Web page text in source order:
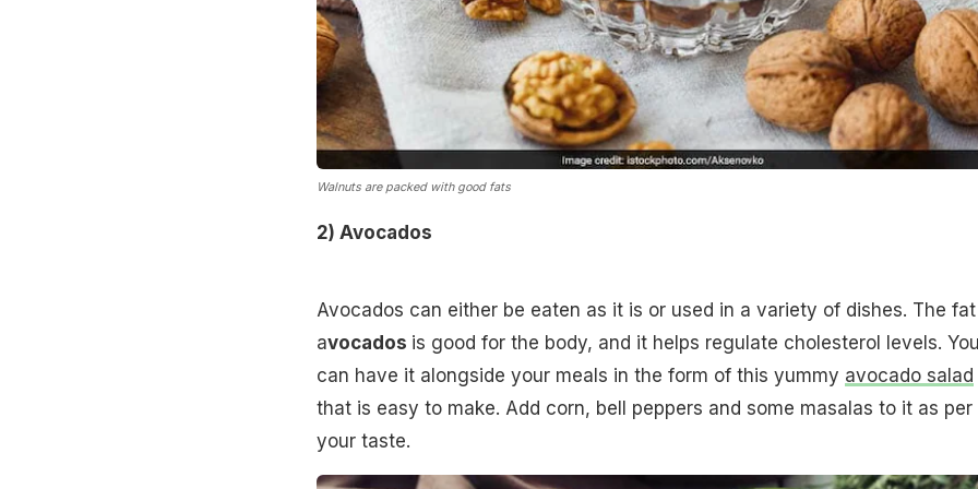
Walnuts are packed with good fats
2) Avocados
Avocados can either be eaten as it is or used in a variety of dishes. The
avocados is good for the body, and it helps regulate cholesterol levels.
can have it alongside your meals in the form of this yummy avocado salad
that is easy to make. Add corn, bell peppers and some masalas to it as per
your taste.
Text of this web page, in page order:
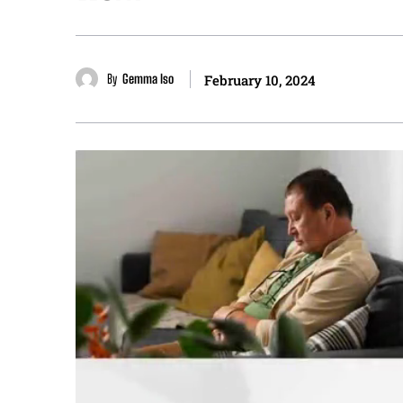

----------

## Problem statement:
All entries are to be retyped exactly. Omit any embedded images.

## Solution:
Web page text in source order:
Walnuts are packed with good fats
2) Avocados
Avocados can either be eaten as it is or used in a variety of dishes. The
avocados is good for the body, and it helps regulate cholesterol levels.
can have it alongside your meals in the form of this yummy avocado salad
that is easy to make. Add corn, bell peppers and some masalas to it as per
your taste.
Text of this web page, in page order:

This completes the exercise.